The effectiveness of these drugs has been controversial for decades. Twenty years ago, psychiatrists conducted a ground-breaking study they called STAR*D (New England Journal of Medicine, March 23, 2006). The researchers assigned patients who had not responded to the antidepressant citalopram to take bupropion, sertraline or venlafaxine. The results: “After unsuccessful treatment with an SSRI, approximately one in four patients had a remission of symptoms after switching to another antidepressant.”
Such results are not impressive. After all, it means that 3 out of 4 depressed patients did not get benefit from an antidepressant medication.
On the other hand, many people do find an antidepressant helpful. Catherine wrote that after years on sertraline it seemed to lose effectiveness. “Six months ago, I went to see my doctor. She prescribed citalopram and the effects are remarkable. I haven’t felt this good in years.”
It is almost impossible to predict who will benefit from which medication. Some people respond well to fluoxetine or sertraline while others get better results from bupropion or duloxetine.
It is equally difficult to anticipate who will experience adverse reactions. According to one reader, “I was on an antidepressant for a few months during a very stressful time. It flattened my emotions–no highs no lows. Zombie town.
“And then it dawned on me–sexual dysfunction, lowered libido, erection difficulties, lack of orgasm. That’s it! I developed other coping skills that allow me to deal with life in healthier ways.”
Sexual difficulties are common among people taking an SSRI antidepressant. Some individuals experience even more serious complications, like this reader: “While I was navigating a painful divorce, my PCP prescribed an antidepressant which I later found out had a known side effect of suicidal ideation. She was trying to be helpful and honestly had no way of knowing that I would experience that adverse effect. (Doctors thought only teenagers were susceptible to that reaction.) The fact that I was a psychology student AND worked in pharmaceutical research tipped me off when I wondered ‘Where are all of these self-destructive thoughts coming from?’ Thankfully, the bleak, morbid, brooding mood vanished when I stopped the drug.
“I was very lucky. Over the next few months, I met the mothers of four young adults who had taken the same drug. They had succumbed to suicidal impulses and killed themselves. Antidepressants can have SERIOUS side effects.”
The bottom line is rather simplistic. Some people benefit from antidepressants while others can be harmed.
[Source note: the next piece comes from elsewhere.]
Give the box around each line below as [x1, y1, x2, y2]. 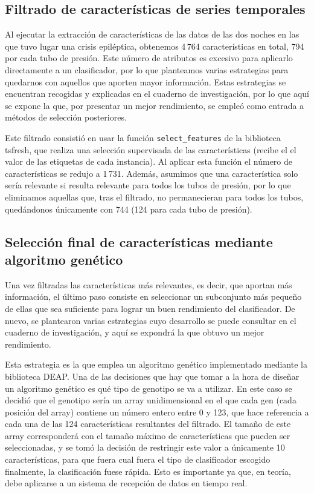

That’s true for almost every medication.
Deprescribing, a goal of the HHS Secretary, can be challenging. Many physicians have not been well trained in how to help patients phase off antidepressants. Stopping too quickly can lead to unbearable withdrawal symptoms, including brain “zaps,” dizziness, anxiety, nausea, headaches and fatigue. Developing safe strategies for tapering antidepressants when necessary is crucial.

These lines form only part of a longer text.